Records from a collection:
⁂
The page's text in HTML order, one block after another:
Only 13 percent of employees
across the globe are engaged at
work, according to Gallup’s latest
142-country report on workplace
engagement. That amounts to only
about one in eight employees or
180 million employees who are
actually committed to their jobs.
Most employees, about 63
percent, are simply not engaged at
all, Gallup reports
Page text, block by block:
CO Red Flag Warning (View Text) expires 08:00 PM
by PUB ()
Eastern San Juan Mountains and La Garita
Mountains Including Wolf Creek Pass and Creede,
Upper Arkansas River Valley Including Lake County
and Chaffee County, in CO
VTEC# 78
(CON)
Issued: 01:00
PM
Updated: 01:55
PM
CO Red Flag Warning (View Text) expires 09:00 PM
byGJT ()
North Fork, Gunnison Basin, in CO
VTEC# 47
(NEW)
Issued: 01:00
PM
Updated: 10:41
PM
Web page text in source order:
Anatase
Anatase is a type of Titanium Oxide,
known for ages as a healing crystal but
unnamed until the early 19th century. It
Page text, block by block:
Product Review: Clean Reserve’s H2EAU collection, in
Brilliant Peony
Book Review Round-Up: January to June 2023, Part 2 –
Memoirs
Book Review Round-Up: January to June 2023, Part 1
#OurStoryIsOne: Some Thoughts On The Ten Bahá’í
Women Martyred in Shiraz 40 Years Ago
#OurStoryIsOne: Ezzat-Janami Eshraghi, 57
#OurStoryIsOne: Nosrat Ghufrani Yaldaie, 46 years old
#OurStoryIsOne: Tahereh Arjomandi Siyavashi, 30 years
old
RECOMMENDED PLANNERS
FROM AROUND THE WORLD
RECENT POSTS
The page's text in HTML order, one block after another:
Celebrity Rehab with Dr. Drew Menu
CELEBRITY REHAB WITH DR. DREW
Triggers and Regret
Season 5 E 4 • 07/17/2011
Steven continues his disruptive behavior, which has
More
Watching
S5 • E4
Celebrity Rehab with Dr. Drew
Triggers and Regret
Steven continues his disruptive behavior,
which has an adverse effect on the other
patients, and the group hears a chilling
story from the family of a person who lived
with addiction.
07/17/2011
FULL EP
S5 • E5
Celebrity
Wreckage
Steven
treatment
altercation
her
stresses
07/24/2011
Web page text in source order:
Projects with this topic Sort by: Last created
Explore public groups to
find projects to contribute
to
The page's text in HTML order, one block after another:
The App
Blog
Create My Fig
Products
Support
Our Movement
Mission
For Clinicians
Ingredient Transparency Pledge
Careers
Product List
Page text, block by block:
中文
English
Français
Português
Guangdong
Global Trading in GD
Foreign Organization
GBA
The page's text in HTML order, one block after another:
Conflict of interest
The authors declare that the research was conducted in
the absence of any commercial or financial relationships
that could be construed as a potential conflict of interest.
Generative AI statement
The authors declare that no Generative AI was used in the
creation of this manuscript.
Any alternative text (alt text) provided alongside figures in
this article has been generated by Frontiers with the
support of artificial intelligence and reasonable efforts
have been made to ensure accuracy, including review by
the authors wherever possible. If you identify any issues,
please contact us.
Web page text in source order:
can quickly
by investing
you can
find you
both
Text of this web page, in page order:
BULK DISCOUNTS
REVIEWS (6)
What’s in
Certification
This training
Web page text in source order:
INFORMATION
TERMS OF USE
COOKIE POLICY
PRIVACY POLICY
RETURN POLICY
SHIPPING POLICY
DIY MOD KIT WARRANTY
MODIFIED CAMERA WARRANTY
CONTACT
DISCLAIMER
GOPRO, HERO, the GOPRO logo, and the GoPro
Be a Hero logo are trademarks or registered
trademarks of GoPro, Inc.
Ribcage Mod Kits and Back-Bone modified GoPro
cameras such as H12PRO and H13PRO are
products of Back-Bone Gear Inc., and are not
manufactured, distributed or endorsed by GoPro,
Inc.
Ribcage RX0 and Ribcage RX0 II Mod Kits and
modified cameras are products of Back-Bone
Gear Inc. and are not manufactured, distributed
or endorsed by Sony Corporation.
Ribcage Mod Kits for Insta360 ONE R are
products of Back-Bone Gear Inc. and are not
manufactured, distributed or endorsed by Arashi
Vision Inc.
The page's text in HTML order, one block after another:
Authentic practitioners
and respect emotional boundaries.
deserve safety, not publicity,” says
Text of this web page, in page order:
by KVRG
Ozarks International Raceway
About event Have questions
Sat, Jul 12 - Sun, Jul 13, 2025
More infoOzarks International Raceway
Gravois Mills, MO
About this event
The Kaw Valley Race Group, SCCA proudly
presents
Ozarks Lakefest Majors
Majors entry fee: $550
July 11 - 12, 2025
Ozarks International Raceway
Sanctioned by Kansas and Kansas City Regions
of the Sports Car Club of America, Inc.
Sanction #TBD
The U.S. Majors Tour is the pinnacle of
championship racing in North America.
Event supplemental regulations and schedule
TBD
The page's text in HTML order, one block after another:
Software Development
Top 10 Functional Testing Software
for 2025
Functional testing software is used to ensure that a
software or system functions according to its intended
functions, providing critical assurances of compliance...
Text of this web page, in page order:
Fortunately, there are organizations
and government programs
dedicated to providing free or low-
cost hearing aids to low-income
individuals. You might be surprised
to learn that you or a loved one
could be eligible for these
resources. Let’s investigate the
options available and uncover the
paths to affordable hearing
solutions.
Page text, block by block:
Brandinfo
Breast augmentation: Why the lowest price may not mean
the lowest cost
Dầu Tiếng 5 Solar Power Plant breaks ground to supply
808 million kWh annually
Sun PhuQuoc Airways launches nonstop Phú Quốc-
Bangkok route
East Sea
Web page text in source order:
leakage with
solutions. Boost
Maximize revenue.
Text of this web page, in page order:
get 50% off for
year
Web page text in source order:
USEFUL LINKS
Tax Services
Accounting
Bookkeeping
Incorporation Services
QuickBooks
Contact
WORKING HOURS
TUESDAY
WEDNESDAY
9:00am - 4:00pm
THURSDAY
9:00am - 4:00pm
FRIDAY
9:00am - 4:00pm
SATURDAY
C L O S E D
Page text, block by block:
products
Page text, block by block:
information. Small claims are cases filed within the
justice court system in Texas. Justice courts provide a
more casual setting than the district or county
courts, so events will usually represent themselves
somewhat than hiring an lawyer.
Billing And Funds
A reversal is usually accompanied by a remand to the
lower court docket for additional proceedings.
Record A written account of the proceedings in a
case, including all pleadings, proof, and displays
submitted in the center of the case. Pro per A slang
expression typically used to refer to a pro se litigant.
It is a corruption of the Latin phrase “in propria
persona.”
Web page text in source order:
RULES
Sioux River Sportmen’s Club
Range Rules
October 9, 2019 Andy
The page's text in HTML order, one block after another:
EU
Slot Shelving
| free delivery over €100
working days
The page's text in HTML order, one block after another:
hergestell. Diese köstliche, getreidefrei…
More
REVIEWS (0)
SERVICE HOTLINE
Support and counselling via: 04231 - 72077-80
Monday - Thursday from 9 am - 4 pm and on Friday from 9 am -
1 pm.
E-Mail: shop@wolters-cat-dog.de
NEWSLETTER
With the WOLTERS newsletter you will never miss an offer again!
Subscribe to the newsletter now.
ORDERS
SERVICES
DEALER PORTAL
⁂
Until the last line is reached, keep transcribing the data exactly.

The page's text in HTML order, one block after another:
Only 13 percent of employees
across the globe are engaged at
work, according to Gallup’s latest
142-country report on workplace
engagement. That amounts to only
about one in eight employees or
180 million employees who are
actually committed to their jobs.
Most employees, about 63
percent, are simply not engaged at
all, Gallup reports
Page text, block by block:
CO Red Flag Warning (View Text) expires 08:00 PM
by PUB ()
Eastern San Juan Mountains and La Garita
Mountains Including Wolf Creek Pass and Creede,
Upper Arkansas River Valley Including Lake County
and Chaffee County, in CO
VTEC# 78
(CON)
Issued: 01:00
PM
Updated: 01:55
PM
CO Red Flag Warning (View Text) expires 09:00 PM
byGJT ()
North Fork, Gunnison Basin, in CO
VTEC# 47
(NEW)
Issued: 01:00
PM
Updated: 10:41
PM
Web page text in source order:
Anatase
Anatase is a type of Titanium Oxide,
known for ages as a healing crystal but
unnamed until the early 19th century. It
Page text, block by block:
Product Review: Clean Reserve’s H2EAU collection, in
Brilliant Peony
Book Review Round-Up: January to June 2023, Part 2 –
Memoirs
Book Review Round-Up: January to June 2023, Part 1
#OurStoryIsOne: Some Thoughts On The Ten Bahá’í
Women Martyred in Shiraz 40 Years Ago
#OurStoryIsOne: Ezzat-Janami Eshraghi, 57
#OurStoryIsOne: Nosrat Ghufrani Yaldaie, 46 years old
#OurStoryIsOne: Tahereh Arjomandi Siyavashi, 30 years
old
RECOMMENDED PLANNERS
FROM AROUND THE WORLD
RECENT POSTS
The page's text in HTML order, one block after another:
Celebrity Rehab with Dr. Drew Menu
CELEBRITY REHAB WITH DR. DREW
Triggers and Regret
Season 5 E 4 • 07/17/2011
Steven continues his disruptive behavior, which has
More
Watching
S5 • E4
Celebrity Rehab with Dr. Drew
Triggers and Regret
Steven continues his disruptive behavior,
which has an adverse effect on the other
patients, and the group hears a chilling
story from the family of a person who lived
with addiction.
07/17/2011
FULL EP
S5 • E5
Celebrity
Wreckage
Steven
treatment
altercation
her
stresses
07/24/2011
Web page text in source order:
Projects with this topic Sort by: Last created
Explore public groups to
find projects to contribute
to
The page's text in HTML order, one block after another:
The App
Blog
Create My Fig
Products
Support
Our Movement
Mission
For Clinicians
Ingredient Transparency Pledge
Careers
Product List
Page text, block by block:
中文
English
Français
Português
Guangdong
Global Trading in GD
Foreign Organization
GBA
The page's text in HTML order, one block after another:
Conflict of interest
The authors declare that the research was conducted in
the absence of any commercial or financial relationships
that could be construed as a potential conflict of interest.
Generative AI statement
The authors declare that no Generative AI was used in the
creation of this manuscript.
Any alternative text (alt text) provided alongside figures in
this article has been generated by Frontiers with the
support of artificial intelligence and reasonable efforts
have been made to ensure accuracy, including review by
the authors wherever possible. If you identify any issues,
please contact us.
Web page text in source order:
can quickly
by investing
you can
find you
both
Text of this web page, in page order:
BULK DISCOUNTS
REVIEWS (6)
What’s in
Certification
This training
Web page text in source order:
INFORMATION
TERMS OF USE
COOKIE POLICY
PRIVACY POLICY
RETURN POLICY
SHIPPING POLICY
DIY MOD KIT WARRANTY
MODIFIED CAMERA WARRANTY
CONTACT
DISCLAIMER
GOPRO, HERO, the GOPRO logo, and the GoPro
Be a Hero logo are trademarks or registered
trademarks of GoPro, Inc.
Ribcage Mod Kits and Back-Bone modified GoPro
cameras such as H12PRO and H13PRO are
products of Back-Bone Gear Inc., and are not
manufactured, distributed or endorsed by GoPro,
Inc.
Ribcage RX0 and Ribcage RX0 II Mod Kits and
modified cameras are products of Back-Bone
Gear Inc. and are not manufactured, distributed
or endorsed by Sony Corporation.
Ribcage Mod Kits for Insta360 ONE R are
products of Back-Bone Gear Inc. and are not
manufactured, distributed or endorsed by Arashi
Vision Inc.
The page's text in HTML order, one block after another:
Authentic practitioners
and respect emotional boundaries.
deserve safety, not publicity,” says
Text of this web page, in page order:
by KVRG
Ozarks International Raceway
About event Have questions
Sat, Jul 12 - Sun, Jul 13, 2025
More infoOzarks International Raceway
Gravois Mills, MO
About this event
The Kaw Valley Race Group, SCCA proudly
presents
Ozarks Lakefest Majors
Majors entry fee: $550
July 11 - 12, 2025
Ozarks International Raceway
Sanctioned by Kansas and Kansas City Regions
of the Sports Car Club of America, Inc.
Sanction #TBD
The U.S. Majors Tour is the pinnacle of
championship racing in North America.
Event supplemental regulations and schedule
TBD
The page's text in HTML order, one block after another:
Software Development
Top 10 Functional Testing Software
for 2025
Functional testing software is used to ensure that a
software or system functions according to its intended
functions, providing critical assurances of compliance...
Text of this web page, in page order:
Fortunately, there are organizations
and government programs
dedicated to providing free or low-
cost hearing aids to low-income
individuals. You might be surprised
to learn that you or a loved one
could be eligible for these
resources. Let’s investigate the
options available and uncover the
paths to affordable hearing
solutions.
Page text, block by block:
Brandinfo
Breast augmentation: Why the lowest price may not mean
the lowest cost
Dầu Tiếng 5 Solar Power Plant breaks ground to supply
808 million kWh annually
Sun PhuQuoc Airways launches nonstop Phú Quốc-
Bangkok route
East Sea
Web page text in source order:
leakage with
solutions. Boost
Maximize revenue.
Text of this web page, in page order:
get 50% off for
year
Web page text in source order:
USEFUL LINKS
Tax Services
Accounting
Bookkeeping
Incorporation Services
QuickBooks
Contact
WORKING HOURS
TUESDAY
WEDNESDAY
9:00am - 4:00pm
THURSDAY
9:00am - 4:00pm
FRIDAY
9:00am - 4:00pm
SATURDAY
C L O S E D
Page text, block by block:
products
Page text, block by block:
information. Small claims are cases filed within the
justice court system in Texas. Justice courts provide a
more casual setting than the district or county
courts, so events will usually represent themselves
somewhat than hiring an lawyer.
Billing And Funds
A reversal is usually accompanied by a remand to the
lower court docket for additional proceedings.
Record A written account of the proceedings in a
case, including all pleadings, proof, and displays
submitted in the center of the case. Pro per A slang
expression typically used to refer to a pro se litigant.
It is a corruption of the Latin phrase “in propria
persona.”
Web page text in source order:
RULES
Sioux River Sportmen’s Club
Range Rules
October 9, 2019 Andy
The page's text in HTML order, one block after another:
EU
Slot Shelving
| free delivery over €100
working days
The page's text in HTML order, one block after another:
hergestell. Diese köstliche, getreidefrei…
More
REVIEWS (0)
SERVICE HOTLINE
Support and counselling via: 04231 - 72077-80
Monday - Thursday from 9 am - 4 pm and on Friday from 9 am -
1 pm.
E-Mail: shop@wolters-cat-dog.de
NEWSLETTER
With the WOLTERS newsletter you will never miss an offer again!
Subscribe to the newsletter now.
ORDERS
SERVICES
DEALER PORTAL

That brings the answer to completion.